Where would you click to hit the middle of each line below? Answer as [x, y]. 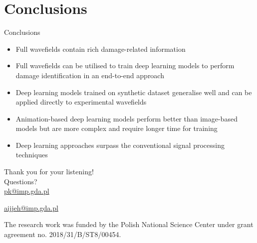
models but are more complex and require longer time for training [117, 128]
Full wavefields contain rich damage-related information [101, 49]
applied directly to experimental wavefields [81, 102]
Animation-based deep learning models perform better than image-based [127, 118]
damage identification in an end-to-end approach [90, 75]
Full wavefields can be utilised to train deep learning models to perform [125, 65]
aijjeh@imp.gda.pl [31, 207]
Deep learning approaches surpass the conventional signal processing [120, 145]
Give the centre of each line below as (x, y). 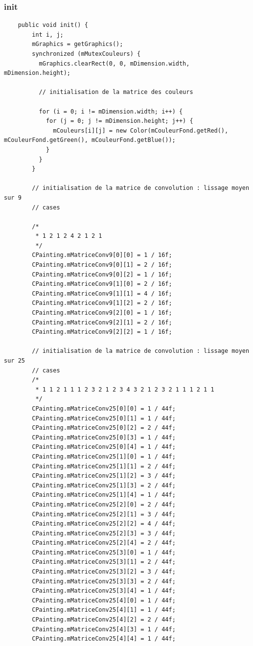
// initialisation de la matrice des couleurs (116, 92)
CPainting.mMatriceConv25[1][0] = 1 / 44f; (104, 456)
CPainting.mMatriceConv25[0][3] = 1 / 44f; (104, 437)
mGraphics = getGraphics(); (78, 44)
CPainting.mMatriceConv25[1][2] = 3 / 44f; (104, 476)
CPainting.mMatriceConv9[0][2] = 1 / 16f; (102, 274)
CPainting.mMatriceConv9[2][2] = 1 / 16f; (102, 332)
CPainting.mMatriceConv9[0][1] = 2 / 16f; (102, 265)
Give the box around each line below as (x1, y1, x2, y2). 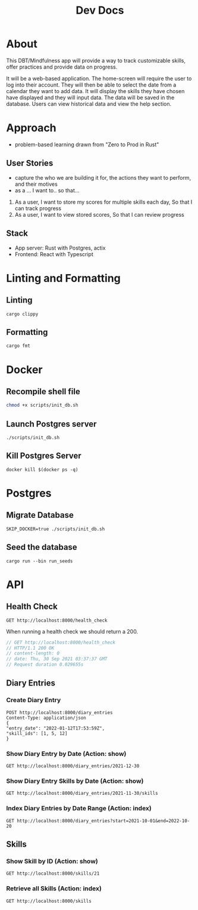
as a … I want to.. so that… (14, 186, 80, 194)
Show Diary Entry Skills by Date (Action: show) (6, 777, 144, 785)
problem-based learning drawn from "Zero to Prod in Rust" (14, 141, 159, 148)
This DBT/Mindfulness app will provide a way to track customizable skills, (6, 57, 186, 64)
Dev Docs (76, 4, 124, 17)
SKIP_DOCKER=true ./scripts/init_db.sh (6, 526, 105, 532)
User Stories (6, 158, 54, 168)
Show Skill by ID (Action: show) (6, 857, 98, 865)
##############################
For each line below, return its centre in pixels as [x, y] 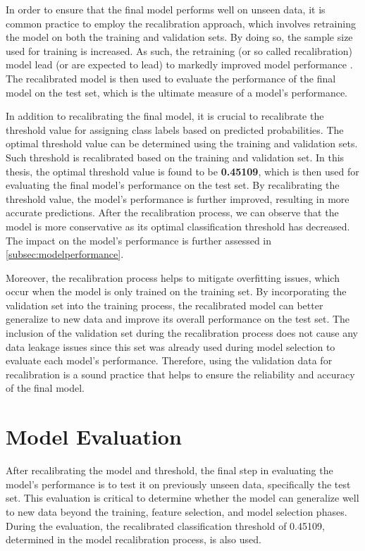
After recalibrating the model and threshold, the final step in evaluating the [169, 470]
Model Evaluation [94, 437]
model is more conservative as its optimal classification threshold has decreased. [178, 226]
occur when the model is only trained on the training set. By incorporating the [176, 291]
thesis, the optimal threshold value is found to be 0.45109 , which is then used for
##############################
> Task prompt
Starting at the line that contains "Where would you" and ending at the line that contains "CPainting.mMatriceConv9[0][1] = 2", transcribe the material above exactly, excluding pictures.

> Problem solution
Where would you click to hit the middle of each line below? Answer as [x, y]. 
models but are more complex and require longer time for training [117, 128]
Full wavefields contain rich damage-related information [101, 49]
applied directly to experimental wavefields [81, 102]
Animation-based deep learning models perform better than image-based [127, 118]
damage identification in an end-to-end approach [90, 75]
Full wavefields can be utilised to train deep learning models to perform [125, 65]
aijjeh@imp.gda.pl [31, 207]
Deep learning approaches surpass the conventional signal processing [120, 145]
Give the centre of each line below as (x, y). 
// initialisation de la matrice des couleurs (116, 92)
CPainting.mMatriceConv25[1][0] = 1 / 44f; (104, 456)
CPainting.mMatriceConv25[0][3] = 1 / 44f; (104, 437)
mGraphics = getGraphics(); (78, 44)
CPainting.mMatriceConv25[1][2] = 3 / 44f; (104, 476)
CPainting.mMatriceConv9[0][2] = 1 / 16f; (102, 274)
CPainting.mMatriceConv9[2][2] = 1 / 16f; (102, 332)
CPainting.mMatriceConv9[0][1] = 2 / 16f; (102, 265)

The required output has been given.